- French: Tiens-toi bien après les oreilles à papa
- Directed by: Jean Bissonnette
- Written by: Gilles Richer
- Produced by: Richard Hellman
- Starring: Dominique Michel Yvon Deschamps Dave Broadfoot
- Cinematography: René Verzier
- Edited by: Pierre Savard
- Music by: François Dompierre
- Production companies: Mojack Films Briston Creative Films
- Distributed by: Ciné-Art
- Release date: December 25, 1971;
- Running time: 103 minutes
- Country: Canada
- Language: French

= Hold on to Daddy's Ears =

1971 Canadian film

Hold on to Daddy's Ears (Tiens-toi bien après les oreilles à papa), also known as What the Hell Are They Complaining About?, is a Canadian comedy film, directed by Jean Bissonnette and released in 1971. A satirical allegory for Quebec nationalism, the film stars Dominique Michel as Suzanne David and Yvon Deschamps as Jacques Martin, two French Canadians working for the Montreal office of a large English Canadian insurance company from Toronto.

The cast also includes Dave Broadfoot as the company president Mr. Thompson, as well as Paule Bayard, Gilles Latulippe, Jean Leclerc, Hélène Loiselle, Suzanne Lévesque, Alpha Boucher and Claude Michaud in supporting roles.

==Release==
The film premiered in limited release in Montreal on December 25, 1971. It was an immediate popular success, grossing over $600,000 in eight weeks across just five theatres; it received broader theatrical release across Quebec in 1972, ultimately grossing over $2 million across its entire theatrical run.

==Legacy==

Screenwriter Gilles Richer's next film, 1973's Enuff Is Enuff (J'ai mon voyage!) addressed similar themes and again starred Michel, but was not a sequel to Daddy's Ears.

In contemporary times, the film has also been analyzed as a precursor of the MeToo movement for its depiction of the sexist behaviour that Suzanne was forced to endure in the workplace.

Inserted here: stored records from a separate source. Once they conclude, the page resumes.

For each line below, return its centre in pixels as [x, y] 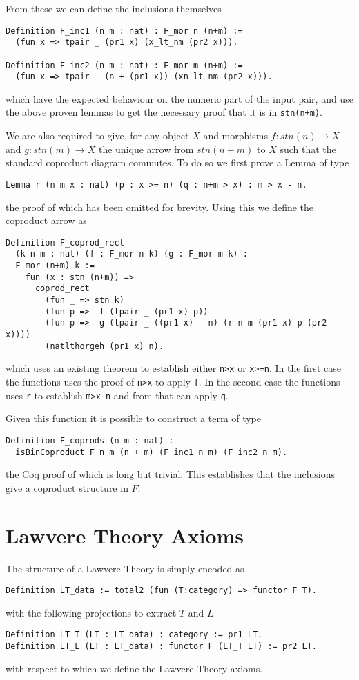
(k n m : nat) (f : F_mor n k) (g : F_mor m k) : [132, 254]
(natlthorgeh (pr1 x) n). [105, 346]
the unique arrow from [146, 149]
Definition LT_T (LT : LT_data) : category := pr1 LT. [134, 635]
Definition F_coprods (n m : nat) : [90, 440]
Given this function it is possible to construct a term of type [134, 418]
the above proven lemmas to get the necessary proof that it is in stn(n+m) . [164, 112]
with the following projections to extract [91, 612]

A key scene in the film, in which Suzanne and Jacques are forced to pray the rosary in both English and French simultaneously, is considered one of the classic scenes in the cinema of Quebec.

The song "Mommy Daddy", written by Richer and songwriter Marc Gélinas and performed by Michel and Gélinas for the film's soundtrack, was a hit, which became one of Michel's enduring signature songs and was inducted into the Canadian Songwriters Hall of Fame in 2014.